Donald Brown, Distinguished Fellow 2006
Donald Brown’s contributions to economics are remarkable in their variety, originality and depth.
His first work in economics, some of it done jointly with the great mathematician Abraham Robinson, was to represent the concept of perfect competition by an economy with a nonstandard number of infinitesimal agents. Don demonstrated the existence of a nonstandard equilibrium and showed that it was identical to the nonstandard core.
The paper, “Testable Restrictions on the Equilibrium Manifold,” written jointly with Rosa Matzkin, initiated an entirely new field which has been actively pursued by many subsequent scholars. They presented a system of inequalities that observations on market prices, individual incomes and aggregate endowments must satisfy to be consistent with the equilibrium behavior of some pure trade economy.
Responding to work of Hugo Sonnenschein, Rolf Mantel and Gerard Debreu, demonstrating that no significant behavior implied by individual utility maximization is preserved in the aggregate, he and Chris Shannon exhibited even more negative results on the implications of the Walrasian model. They showed that a finite data set can never be used to refute the hypothesis that equilibria are locally unique or locally stable or that equilibrium comparative statics are locally monotone.
His work with Geoffrey Heal on equilibrium analysis in economies with non-convex technologies illuminated the major problem of economies of scale and its treatment by alternatives to conventional profit maximization. They showed that partial equilibrium prescriptions for the regulation of a public monopoly can be seen as marginal or average cost pricing equilibria.
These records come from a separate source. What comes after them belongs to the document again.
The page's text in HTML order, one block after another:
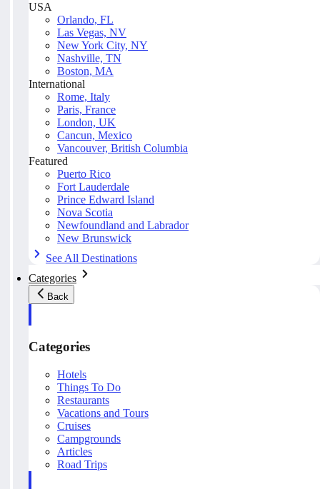
USA
Orlando, FL
Las Vegas, NV
New York City, NY
Nashville, TN
Boston, MA
International
Rome, Italy
Paris, France
London, UK
Cancun, Mexico
Vancouver, British Columbia
Featured
Puerto Rico
Fort Lauderdale
Prince Edward Island
Nova Scotia
Newfoundland and Labrador
New Brunswick
See All Destinations
Categories
Back
Categories
Hotels
Things To Do
Restaurants
Vacations and Tours
Cruises
Campgrounds
Articles
Road Trips
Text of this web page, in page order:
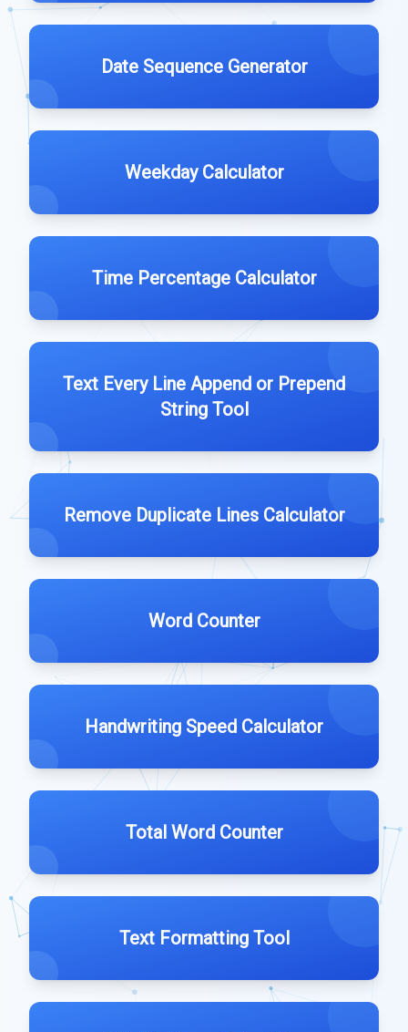
Date Sequence Generator
Weekday Calculator
Time Percentage Calculator
Text Every Line Append or Prepend
String Tool
Remove Duplicate Lines Calculator
Word Counter
Handwriting Speed Calculator
Total Word Counter
Text Formatting Tool
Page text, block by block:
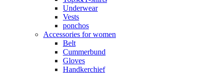
Underwear
Vests
ponchos
Accessories for women
Belt
Cummerbund
Gloves
Handkerchief
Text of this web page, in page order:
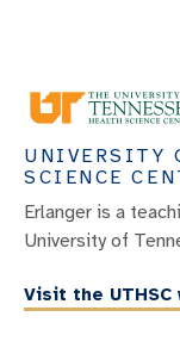
UNIVERSITY
SCIENCE
Erlanger is a
University of
Visit the UTHSC
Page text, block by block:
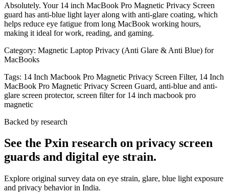
Absolutely. Your 14 inch MacBook Pro Magnetic Privacy Screen
guard has anti-blue light layer along with anti-glare coating, which
helps reduce eye fatigue from long MacBook working hours,
making it ideal for work, reading, and gaming.
Category: Magnetic Laptop Privacy (Anti Glare & Anti Blue) for
MacBooks
Tags: 14 Inch Macbook Pro Magnetic Privacy Screen Filter, 14 Inch
MacBook Pro Magnetic Privacy Screen Guard, anti-blue and anti-
glare screen protector, screen filter for 14 inch macbook pro
magnetic
Backed by research
See the Pxin research on privacy screen
guards and digital eye strain.
Explore original survey data on eye strain, glare, blue light exposure
and privacy behavior in India.

His paper on incomplete markets with Peter DeMarzo and Curtis Eaves is an extremely significant piece of research. In equilibrium models with incomplete markets, demand functions are typically not continuous at prices for which a marketed asset becomes redundant. They showed, however, that this discontinuity disappears if a new asset is introduced when such redundancies occur. This assumption allowed them to prove generic existence and also to compute equilibria in the general equilibrium with incomplete markets case.
As further proof of his breadth, Don has made important contributions to econometrics and to the study of economies with infinitely many goods.
He is highly regarded for his leadership as chairman of Yale’s Department of Economics. He has been a wonderful colleague, teacher and warm friend both to fellow researchers and to young students.